II’m sipping a sparkling dry rosé with a friend, catching up and lamenting how the pandemic has thrown my workout routine to hell. It has been virtually impossible to find that enthusiasm to “get back on the bandwagon” again. I went from exercise being a fixture in my daily routine (Pilates, spinning, walking, running, personal training) to not having the energy to get off the couch and walk my dog.
As I’m sure many of you can understand, particularly given that this has been a bit of an epidemic within a pandemic, this has also had its own detrimental effects on mental health.
After listening to my ventilation session, said friend stops me and says that he has a possible solution. “I have something your Virgo brain is going to love,” she says. “AI Trainings”.
Turns out he’s discovered a new way to exercise in an unsuspecting San Diego studio: the Smart Fit method. The plan consists of three 20-minute training sessions per week, customized to your personal abilities based on artificial intelligence. And with just one hour total each week, she (along with a few friends of hers) was making massive changes in her body composition, strength, and endurance.
Nestled between surfer dive bars and a Patagonian store, overlooking the Pacific, this boutique personal training studio is filled with machines that look like a cross between medieval torture devices and Chuck Norris’ total gym. And, of course, a NASA machine appeared. Science!
When you sign up for Smart Fit, you have access to all machines, but the method in Smart Fit Method is that you have three sessions a week; one on each machine.
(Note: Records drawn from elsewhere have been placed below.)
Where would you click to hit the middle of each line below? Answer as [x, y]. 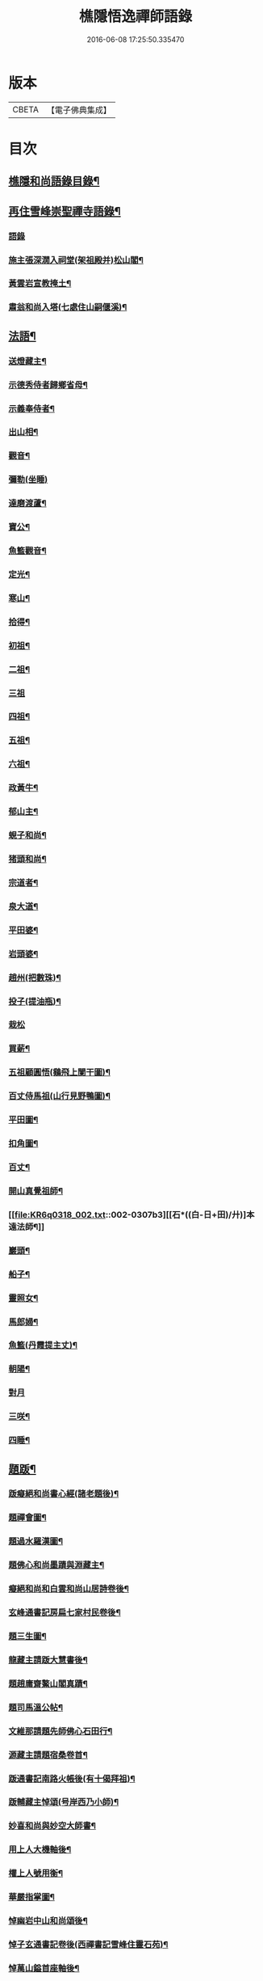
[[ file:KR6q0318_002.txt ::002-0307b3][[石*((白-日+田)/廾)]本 [131, 1214]
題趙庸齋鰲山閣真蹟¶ [48, 1683]
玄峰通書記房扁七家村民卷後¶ [65, 1612]
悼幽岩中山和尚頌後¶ [48, 1921]
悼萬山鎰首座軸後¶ [44, 1968]
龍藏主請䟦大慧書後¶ [48, 1660]
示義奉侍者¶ [31, 408]
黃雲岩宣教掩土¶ [40, 284]
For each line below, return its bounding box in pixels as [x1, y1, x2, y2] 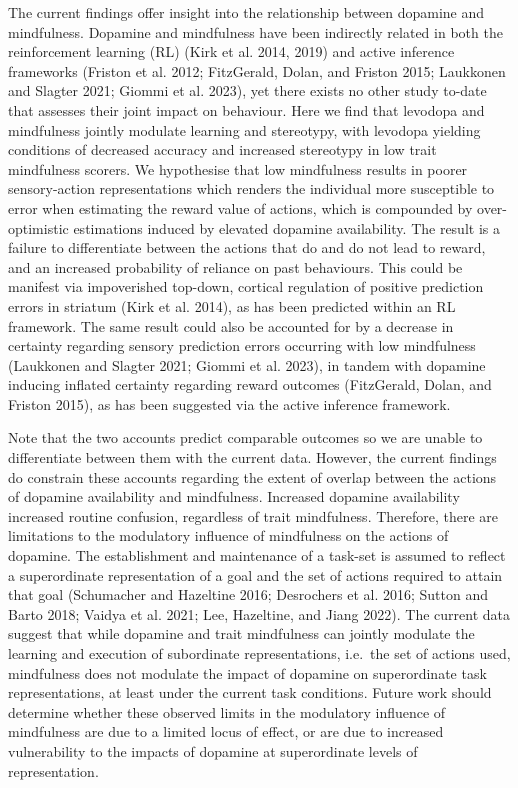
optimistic [8, 217, 69, 238]
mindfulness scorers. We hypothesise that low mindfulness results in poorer [8, 158, 468, 179]
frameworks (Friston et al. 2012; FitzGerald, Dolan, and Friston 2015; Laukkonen [8, 60, 506, 81]
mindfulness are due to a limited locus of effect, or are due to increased [8, 721, 444, 742]
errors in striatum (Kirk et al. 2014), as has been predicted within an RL [8, 295, 456, 316]
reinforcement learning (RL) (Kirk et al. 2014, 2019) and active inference [8, 41, 455, 62]
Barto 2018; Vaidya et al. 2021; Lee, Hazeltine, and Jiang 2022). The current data [8, 603, 510, 624]
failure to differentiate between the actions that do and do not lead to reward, [8, 237, 486, 258]
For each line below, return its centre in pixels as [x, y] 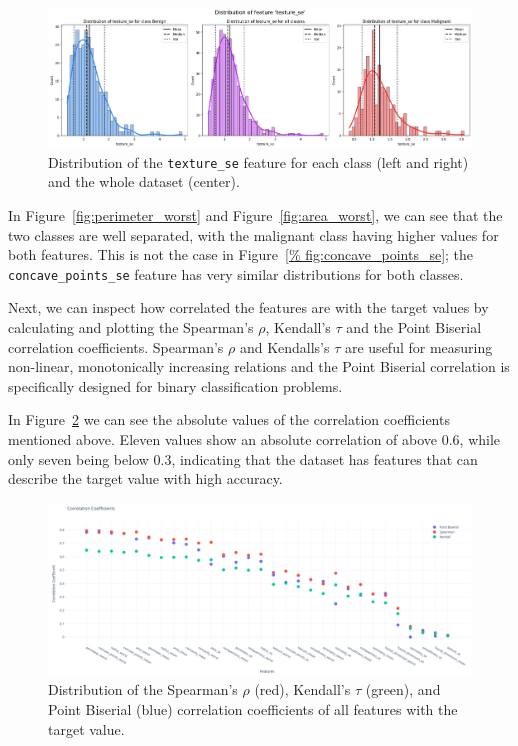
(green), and [403, 689]
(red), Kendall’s [302, 689]
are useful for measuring [418, 346]
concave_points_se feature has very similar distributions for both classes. [236, 273]
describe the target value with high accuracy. [145, 478]
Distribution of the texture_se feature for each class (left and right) [258, 161]
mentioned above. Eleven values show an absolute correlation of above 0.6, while [254, 438]
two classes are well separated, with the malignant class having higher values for [253, 234]
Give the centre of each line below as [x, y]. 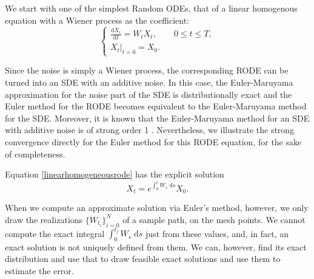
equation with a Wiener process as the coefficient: [97, 20]
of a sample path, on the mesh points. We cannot [214, 219]
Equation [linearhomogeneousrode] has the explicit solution [115, 174]
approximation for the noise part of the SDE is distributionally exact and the [149, 94]
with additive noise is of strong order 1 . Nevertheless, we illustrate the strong [150, 130]
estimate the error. [39, 271]
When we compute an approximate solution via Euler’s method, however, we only [157, 208]
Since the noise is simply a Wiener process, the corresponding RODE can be [147, 70]
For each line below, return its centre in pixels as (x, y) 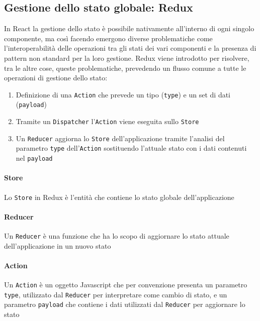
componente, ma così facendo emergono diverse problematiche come (108, 38)
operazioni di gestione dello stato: (56, 78)
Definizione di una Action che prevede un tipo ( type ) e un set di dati (123, 94)
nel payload (34, 158)
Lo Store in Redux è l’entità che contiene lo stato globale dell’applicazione (119, 197)
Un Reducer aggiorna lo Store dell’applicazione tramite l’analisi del (120, 138)
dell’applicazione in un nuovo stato (58, 245)
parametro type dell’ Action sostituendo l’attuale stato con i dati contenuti (131, 148)
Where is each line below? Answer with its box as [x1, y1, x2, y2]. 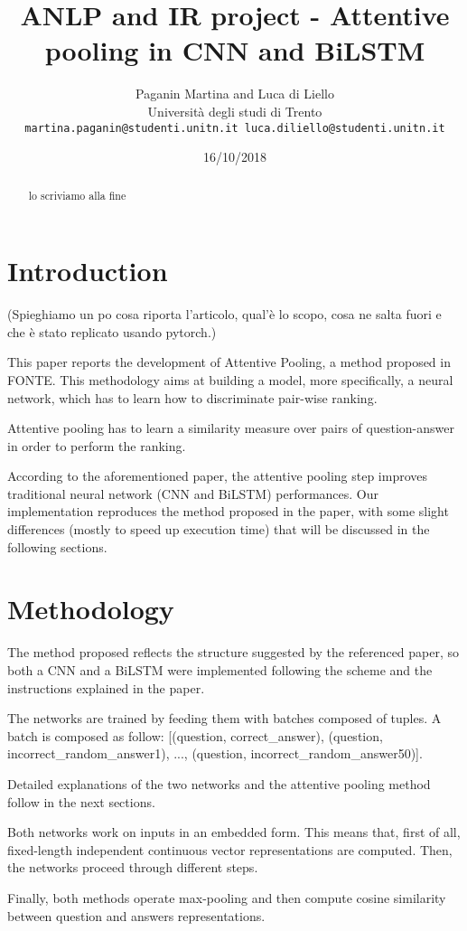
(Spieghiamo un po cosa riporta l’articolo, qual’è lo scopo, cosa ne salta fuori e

And for each of those sessions, you’ll be in and out in 20 minutes (unless you’re staying to recover). You can walk-in or sign up for six-week challenges or an annual membership starting at $299 per month.
The ARX Smart 3 and Smart 5
Possibly the scariest of the bunch, and the one that definitely looks like a torture device, this set of strength machines comprises leg presses, chest presses, rows, overhead presses, pulldowns, and more. It uses a computer controlled motor to adjust to the exact amount of resistance you need for each repetition. The machines also save your preset range of motion, height, and limb length (like an advanced version of the driver’s seat presets in your car). And the screen allows you to monitor in real time how much you are lifting, lowering, pushing, pulling and resisting in your concentric and eccentric movements.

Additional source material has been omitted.